= Phonologie du Français Contemporain =

Phonologie du Français Contemporain (PFC) is an international linguistics research project devoted to the creation and use of resources for the study of the phonology of contemporary French.

==Activities==

The main objective of the PFC project is the creation of a large, machine-readable, publicly available annotated corpus of contemporary spoken French, including data from as many francophone regions as possible. The database currently contains data from 450 speakers representing 75 geographical areas. Each speaker is recorded in various speech situations (reading aloud a word list and a text, guided conversation, spontaneous conversation). The data made available in the PFC corpus includes demographic information about each speaker, the sound files, an orthographic transcription, and several types of annotation. In particular, special encodings are used to indicate speakers' pronunciation of schwa and liaison.

The corpus is meant to be a resource for linguistic research into French phonology and a source for the development of tools for teaching French as a foreign language. The project also plays an important cultural role in the documentation of endangered regional varieties of French.

==Participating institutions==

Researchers from the following institutions have contributed to the development of the PFC database.
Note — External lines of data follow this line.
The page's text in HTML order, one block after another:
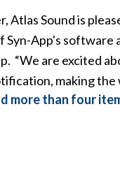
Atlas Sound is
App's software
“We are excited
making the
more than four
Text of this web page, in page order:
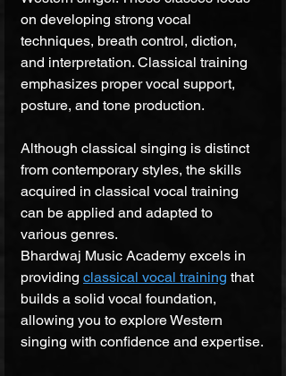
on developing strong vocal
techniques, breath control, diction,
and interpretation. Classical training
emphasizes proper vocal support,
posture, and tone production.
Although classical singing is distinct
from contemporary styles, the skills
acquired in classical vocal training
can be applied and adapted to
various genres.
Bhardwaj Music Academy excels in
providing classical vocal training that
builds a solid vocal foundation,
allowing you to explore Western
singing with confidence and expertise.
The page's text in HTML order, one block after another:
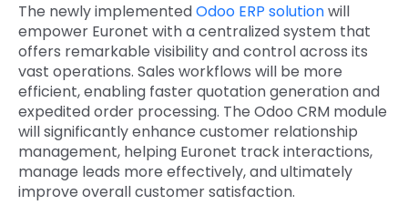
The newly implementedOdoo ERP solutionwill
empower Euronet with a centralized system that
offers remarkable visibility and control across its
vast operations. Sales workflows will be more
efficient, enabling faster quotation generation and
expedited order processing. The Odoo CRM module
will significantly enhance customer relationship
management, helping Euronet track interactions,
manage leads more effectively, and ultimately
improve overall customer satisfaction.
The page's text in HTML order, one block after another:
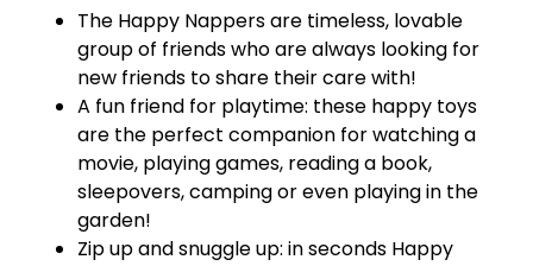
The Happy Nappers are timeless, lovable
group of friends who are always looking for
new friends to share their care with!
A fun friend for playtime: these happy toys
are the perfect companion for watching a
movie, playing games, reading a book,
sleepovers, camping or even playing in the
garden!
Zip up and snuggle up: in seconds Happy
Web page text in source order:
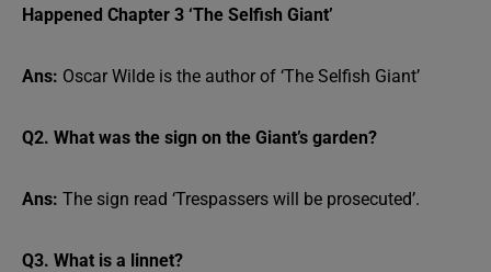
Happened Chapter 3 ‘The Selfish Giant’
Ans: Oscar Wilde is the author of ‘The Selfish Giant’
Q2. What was the sign on the Giant’s garden?
Ans: The sign read ‘Trespassers will be prosecuted’.
Q3. What is a linnet?
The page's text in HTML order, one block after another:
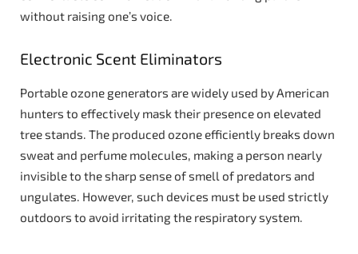
without raising one’s voice.
Electronic Scent Eliminators
Portable ozone generators are widely used by American
hunters to effectively mask their presence on elevated
tree stands. The produced ozone efficiently breaks down
sweat and perfume molecules, making a person nearly
invisible to the sharp sense of smell of predators and
ungulates. However, such devices must be used strictly
outdoors to avoid irritating the respiratory system.
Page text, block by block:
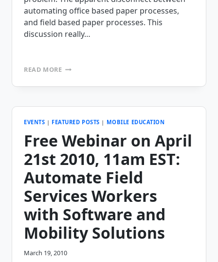
automating office based paper processes,
and field based paper processes. This
discussion really…
READ MOREWHY
BUSINESSES
LIKE
VALUE
BASED
COMPUTING?
EVENTS | FEATURED POSTS | MOBILE EDUCATION
Free Webinar on April
21st 2010, 11am EST:
Automate Field
Services Workers
with Software and
Mobility Solutions
March 19, 2010
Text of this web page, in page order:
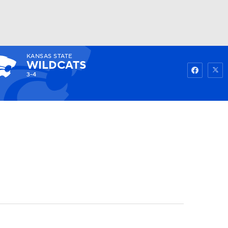
Watch
KANSAS STATE
WILDCATS
3-4
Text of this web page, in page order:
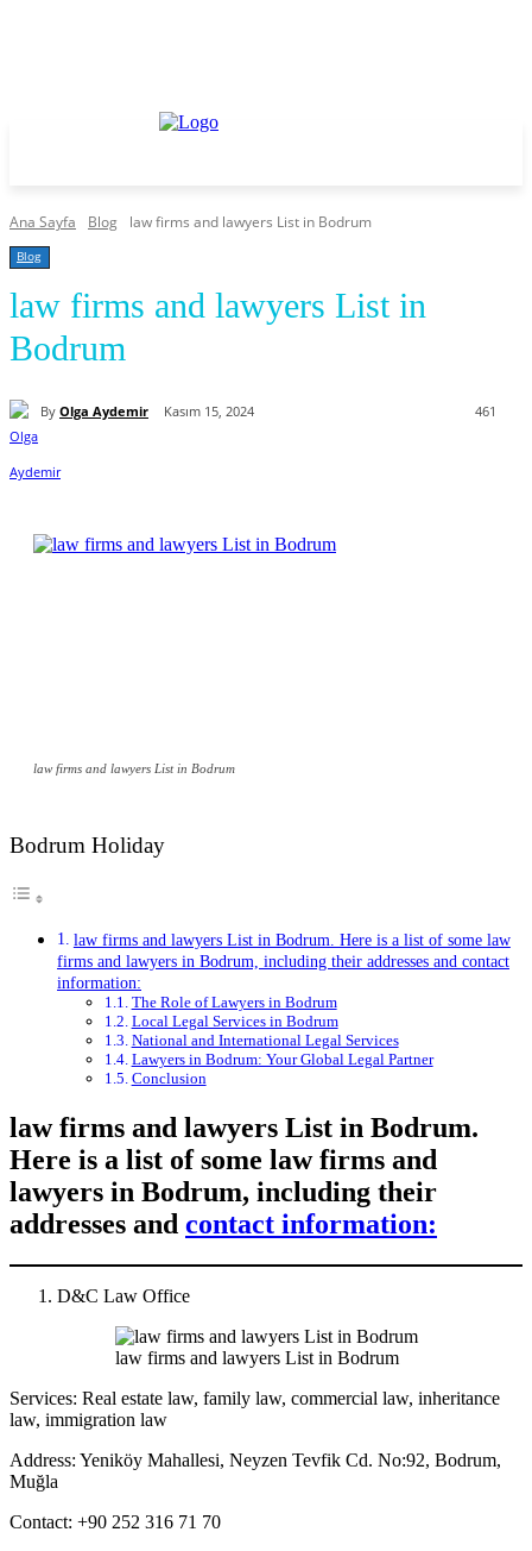
Ana Sayfa Blog law firms and lawyers List in Bodrum
Blog
law firms and lawyers List in
Bodrum
By Olga Aydemir Kasım 15, 2024 461
law firms and lawyers List in Bodrum
Bodrum Holiday
law firms and lawyers List in Bodrum. Here is a list of some law
firms and lawyers in Bodrum, including their addresses and contact
information:
The Role of Lawyers in Bodrum
Local Legal Services in Bodrum
National and International Legal Services
Lawyers in Bodrum: Your Global Legal Partner
Conclusion
law firms and lawyers List in Bodrum.
Here is a list of some law firms and
lawyers in Bodrum, including their
addresses and contact information:
D&C Law Office
law firms and lawyers List in Bodrum
Services: Real estate law, family law, commercial law, inheritance
law, immigration law
Address: Yeniköy Mahallesi, Neyzen Tevfik Cd. No:92, Bodrum,
Muğla
Contact: +90 252 316 71 70
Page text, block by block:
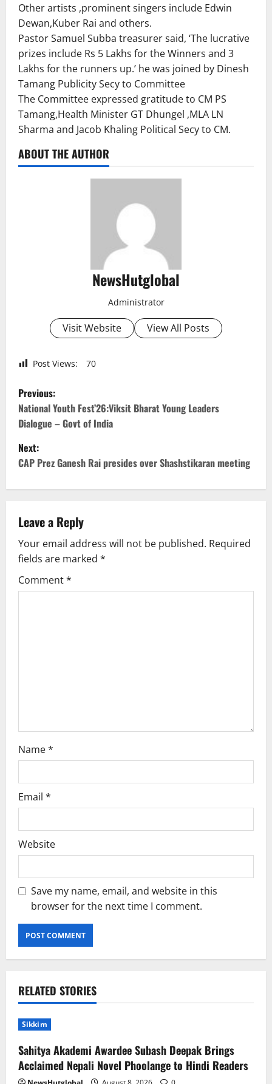
Other artists ,prominent singers include Edwin
Dewan,Kuber Rai and others.
Pastor Samuel Subba treasurer said, ‘The lucrative
prizes include Rs 5 Lakhs for the Winners and 3
Lakhs for the runners up.’ he was joined by Dinesh
Tamang Publicity Secy to Committee
The Committee expressed gratitude to CM PS
Tamang,Health Minister GT Dhungel ,MLA LN
Sharma and Jacob Khaling Political Secy to CM.
ABOUT THE AUTHOR
NewsHutglobal
Administrator
Visit Website View All Posts
Post Views: 70
P
o
s
t
n
a
v
i
g
Previous:
National Youth Fest’26:Viksit Bharat Young Leaders
Dialogue – Govt of India
Next:
CAP Prez Ganesh Rai presides over Shashstikaran meeting
Leave a Reply
Your email address will not be published. Required
fields are marked *
Comment*
Name*
Email *
Website
Save my name, email, and website in this
browser for the next time I comment.
RELATED STORIES
Sikkim
Sahitya Akademi Awardee Subash Deepak Brings
Acclaimed Nepali Novel Phoolange to Hindi Readers
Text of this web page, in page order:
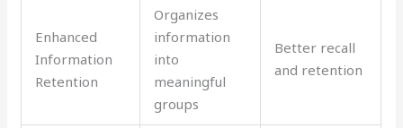
Enhanced
Information
Retention
Organizes
information
into
meaningful
groups
Better recall
and retention
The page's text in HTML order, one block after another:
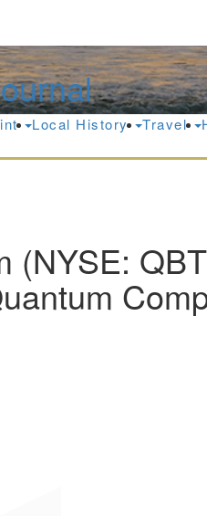
(NYSE:
Local History Travel
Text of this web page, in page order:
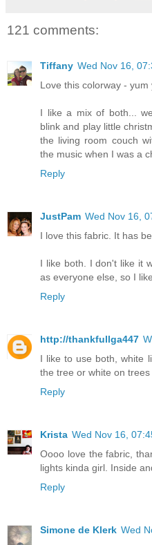
121 comments:
Tiffany Wed Nov 16,
Love this colorway - yum
I like a mix of both...
blink and play little
the living room couch
the music when I was a
Reply
JustPam Wed Nov 16,
I love this fabric. It has
I like both. I don't like it
as everyone else, so I
Reply
http://thankfullga447
I like to use both, white
the tree or white on
Reply
Krista Wed Nov 16,
Oooo love the fabric,
lights kinda girl. Inside
Reply
Simone de Klerk Wed
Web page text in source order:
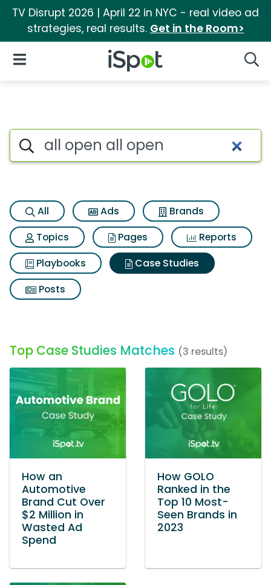
TV Disrupt 2026 | April 22 in NYC - real video ad
strategies, real results. Get in the Room>
iSpot Logo
Open Navigation
Search iSpot
All Ads
Brands
Topics
Pages
Reports
Playbooks
Case Studies
Posts
Top Case Studies Matches (3 results)
How an
Automotive
Brand Cut Over
$2 Million in
Wasted Ad
Spend
How GOLO
Ranked in the
Top 10 Most-
Seen Brands in
2023
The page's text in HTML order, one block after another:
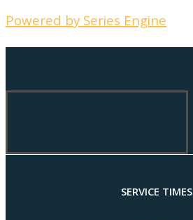
Powered by Series Engine
SERVICE TIMES
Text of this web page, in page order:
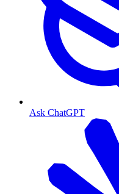
Ask ChatGPT
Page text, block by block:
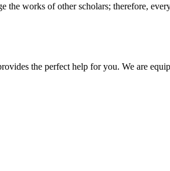
the works of other scholars; therefore,
the perfect help for you. We are
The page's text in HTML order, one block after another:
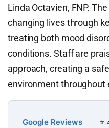
Linda Octavien, FNP.
changing lives through
treating both mood
conditions. Staff are
approach, creating a
environment throughout
Google Reviews ⭐
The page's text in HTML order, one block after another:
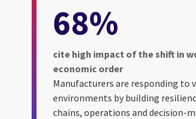
68%
cite high impact of the shift in
economic order
Manufacturers are responding to
environments by building
chains, operations and decision-
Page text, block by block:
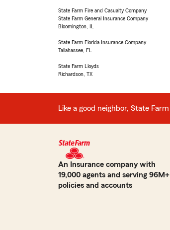
State Farm Fire and Casualty Company
State Farm General Insurance Company
Bloomington, IL
State Farm Florida Insurance Company
Tallahassee, FL
State Farm Lloyds
Richardson, TX
Like a good neighbor, State
An Insurance company with
19,000 agents and serving 96M+
policies and accounts
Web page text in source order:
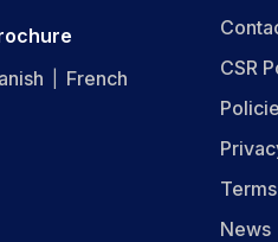
French
CSR
News
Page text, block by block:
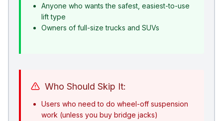
Anyone who wants the safest, easiest-to-use
lift type
Owners of full-size trucks and SUVs
Who Should Skip It:
Users who need to do wheel-off suspension
work (unless you buy bridge jacks)
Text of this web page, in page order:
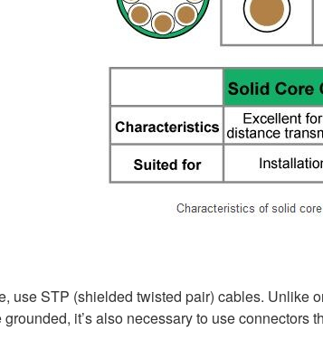
use STP (shielded twisted pair) cables.
it’s also necessary to use connectors
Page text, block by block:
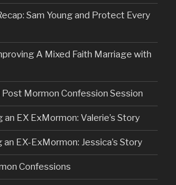
Sam Young and Protect Every
A Mixed Faith Marriage with
Mormon Confession Session
EX ExMormon: Valerie’s Story
EX-ExMormon: Jessica’s Story
Confessions
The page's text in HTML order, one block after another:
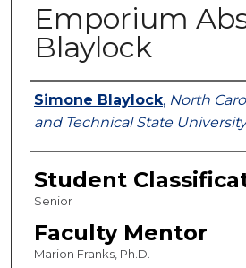
Emporium
Blaylock
Authors
Simone Blaylock, North
and Technical State University
Student
Senior
Faculty Mentor
Marion Franks, Ph.D.
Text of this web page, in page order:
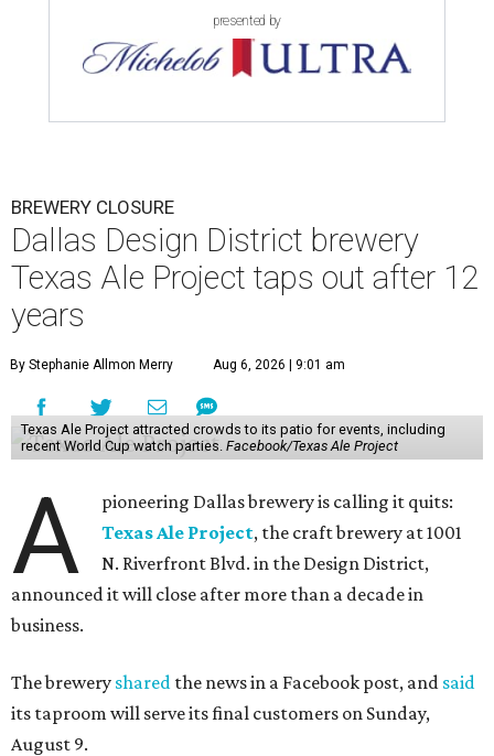
presented by
BREWERY CLOSURE
Dallas Design District brewery
Texas Ale Project taps out after 12
years
By Stephanie Allmon Merry Aug 6, 2026 | 9:01 am
Texas Ale Project attracted crowds to its patio for events, including
recent World Cup watch parties. Facebook/Texas Ale Project
A
pioneering Dallas brewery is calling it quits:
Texas Ale Project, the craft brewery at 1001
N. Riverfront Blvd. in the Design District,
announced it will close after more than a decade in
business.
The brewery shared the news in a Facebook post, and said
its taproom will serve its final customers on Sunday,
August 9.
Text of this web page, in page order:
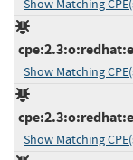
Show Matching
Show Matching
Show Matching
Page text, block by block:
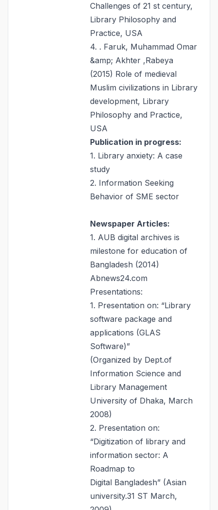
Challenges of 21 st century,
Library Philosophy and
Practice, USA
4. . Faruk, Muhammad Omar
&amp; Akhter ,Rabeya
(2015) Role of medieval
Muslim civilizations in Library
development, Library
Philosophy and Practice,
USA
Publication in progress:
1. Library anxiety: A case
study
2. Information Seeking
Behavior of SME sector
Newspaper Articles:
1. AUB digital archives is
milestone for education of
Bangladesh (2014)
Abnews24.com
Presentations:
1. Presentation on: “Library
software package and
applications (GLAS
Software)”
(Organized by Dept.of
Information Science and
Library Management
University of Dhaka, March
2008)
2. Presentation on:
“Digitization of library and
information sector: A
Roadmap to
Digital Bangladesh” (Asian
university.31 ST March,
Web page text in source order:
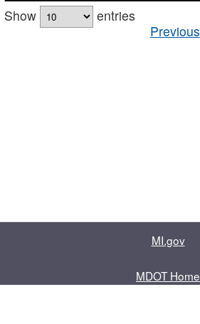
Show
entries
Previous
MI.gov
MDOT Home
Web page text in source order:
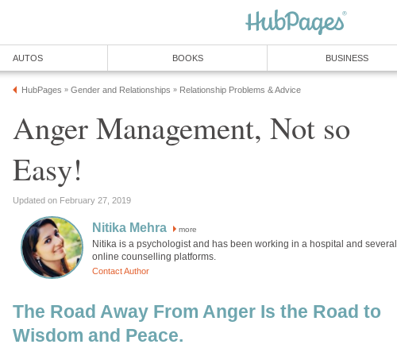
AUTOS BOOKS BUSINESS
HubPages » Gender and Relationships » Relationship Problems & Advice
Anger Management, Not so
Easy!
Updated on February 27, 2019
Nitika Mehra more
Nitika is a psychologist and has been working in a hospital and several
online counselling platforms.
Contact Author
The Road Away From Anger Is the Road to
Wisdom and Peace.
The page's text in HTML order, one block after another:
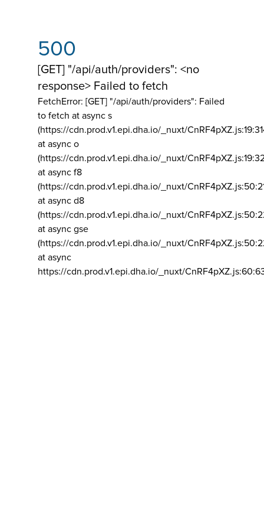
500
[GET] "/api/auth/providers": <no
response> Failed to fetch
FetchError: [GET] "/api/auth/providers": Failed
to fetch at async s
(https://cdn.prod.v1.epi.dha.io/_nuxt/
at async o
(https://cdn.prod.v1.epi.dha.io/_nuxt/
at async f8
(https://cdn.prod.v1.epi.dha.io/_nuxt/
at async d8
(https://cdn.prod.v1.epi.dha.io/_nuxt/
at async gse
(https://cdn.prod.v1.epi.dha.io/_nuxt/
at async
https://cdn.prod.v1.epi.dha.io/_nuxt/
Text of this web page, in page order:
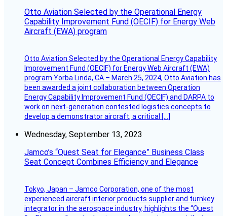
Otto Aviation Selected by the Operational Energy
Capability Improvement Fund (OECIF) for Energy Web
Aircraft (EWA) program
Otto Aviation Selected by the Operational Energy Capability
Improvement Fund (OECIF) for Energy Web Aircraft (EWA)
program Yorba Linda, CA – March 25, 2024, Otto Aviation has
been awarded a joint collaboration between Operation
Energy Capability Improvement Fund (OECIF) and DARPA to
work on next-generation contested logistics concepts to
develop a demonstrator aircraft, a critical […]
Wednesday, September 13, 2023
Jamco’s “Quest Seat for Elegance” Business Class
Seat Concept Combines Efficiency and Elegance
Tokyo, Japan – Jamco Corporation, one of the most
experienced aircraft interior products supplier and turnkey
integrator in the aerospace industry, highlights the “Quest
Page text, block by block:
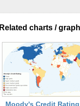
MI
MN
MS
NC
ND
NE
Related charts /
Moody's Credit
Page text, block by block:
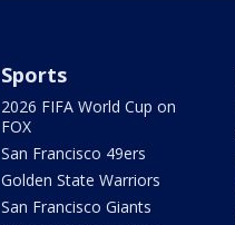
Sports
2026 FIFA World Cup on
FOX
San Francisco 49ers
Golden State Warriors
San Francisco Giants
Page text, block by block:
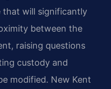
that will significantly
between the
raising questions
custody and
modified. New Kent
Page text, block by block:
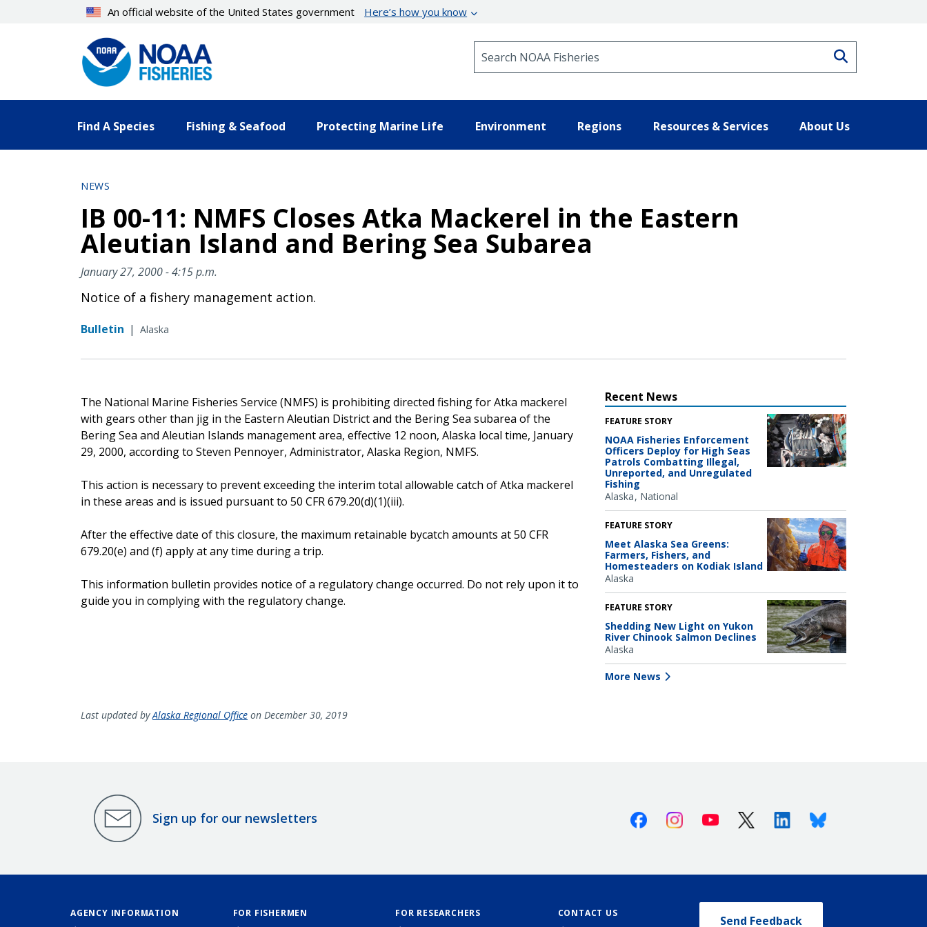
An official website of the United States government Here’s how you know
Find A Species Fishing & Seafood Protecting Marine Life Environment Regions Resources & Services About Us
NEWS
IB 00-11: NMFS Closes Atka Mackerel in the Eastern
Aleutian Island and Bering Sea Subarea
January 27, 2000 - 4:15 p.m.
Notice of a fishery management action.
Bulletin | Alaska
The National Marine Fisheries Service (NMFS) is prohibiting directed fishing for Atka mackerel
with gears other than jig in the Eastern Aleutian District and the Bering Sea subarea of the
Bering Sea and Aleutian Islands management area, effective 12 noon, Alaska local time, January
29, 2000, according to Steven Pennoyer, Administrator, Alaska Region, NMFS.
This action is necessary to prevent exceeding the interim total allowable catch of Atka mackerel
in these areas and is issued pursuant to 50 CFR 679.20(d)(1)(iii).
After the effective date of this closure, the maximum retainable bycatch amounts at 50 CFR
679.20(e) and (f) apply at any time during a trip.
This information bulletin provides notice of a regulatory change occurred. Do not rely upon it to
guide you in complying with the regulatory change.
Recent News
FEATURE STORY
NOAA Fisheries Enforcement
Officers Deploy for High Seas
Patrols Combatting Illegal,
Unreported, and Unregulated
Fishing
Alaska National
FEATURE STORY
Meet Alaska Sea Greens:
Farmers, Fishers, and
Homesteaders on Kodiak Island
Alaska
FEATURE STORY
Shedding New Light on Yukon
River Chinook Salmon Declines
Alaska
More News
Last updated byAlaska Regional Office on December 30, 2019
Sign up for our newsletters FacebookInstagramYoutube X (Twitter)LinkedinBluesky
AGENCY INFORMATION FOR FISHERMEN FOR RESEARCHERS CONTACT US
Send Feedback
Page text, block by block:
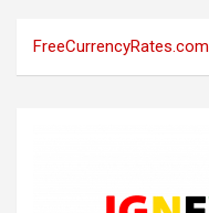
FreeCurrencyRates.com
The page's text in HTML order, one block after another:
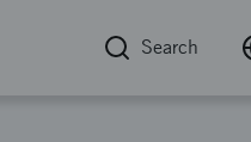
Search
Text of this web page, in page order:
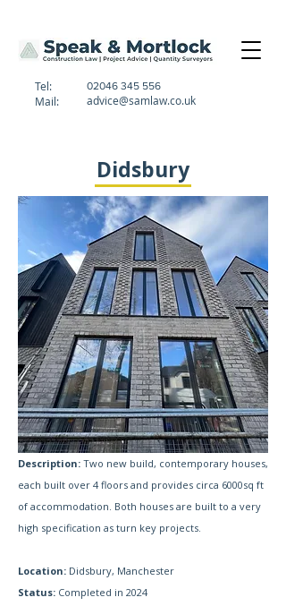
Tel:
Mail:
advice@samlaw.co.uk
02046 345 556
Didsbury
Description: Two new build, contemporary houses,
each built over 4 floors and provides circa 6000sq ft
of accommodation. Both houses are built to a very
high specification as turn key projects.
Location: Didsbury, Manchester
Status: Completed in 2024
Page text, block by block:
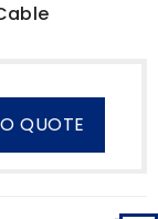
QUOTE
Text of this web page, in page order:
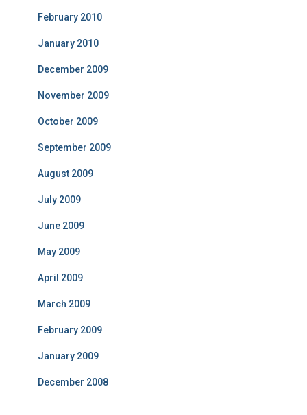
February 2010
January 2010
December 2009
November 2009
October 2009
September 2009
August 2009
July 2009
June 2009
May 2009
April 2009
March 2009
February 2009
January 2009
December 2008
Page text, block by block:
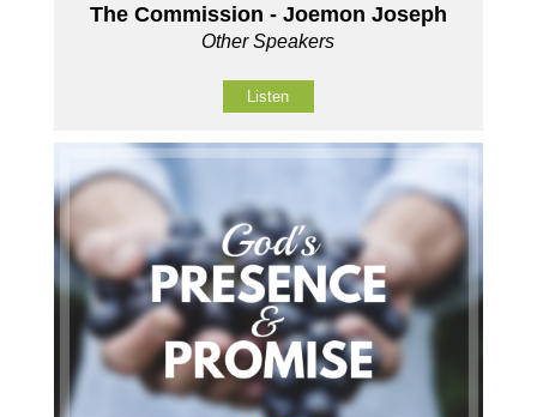
The Commission - Joemon Joseph
Other Speakers
Listen
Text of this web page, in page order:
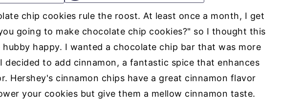
chip cookies rule the roost. At least once a month, I get
going to make chocolate chip cookies?" so I thought this
hubby happy. I wanted a chocolate chip bar that was more
decided to add cinnamon, a fantastic spice that enhances
Hershey's cinnamon chips have a great cinnamon flavor
your cookies but give them a mellow cinnamon taste.

- Laboratoire d'informatique pour la mécanique et les sciences de l'ingénieur
- Paris X University Nanterre
- Radboud University Nijmegen
- Université catholique de Louvain
- Stendhal University (Grenoble III)
- University of Oslo
- University of Osnabrück
- University of Provence Aix-Marseille I
- University of Toulouse
- University of Tromsø
- University of Mons
- University of Geneva
- University of Lausanne

Research on French phonology using the PFC resources and tools is carried out at many other sites.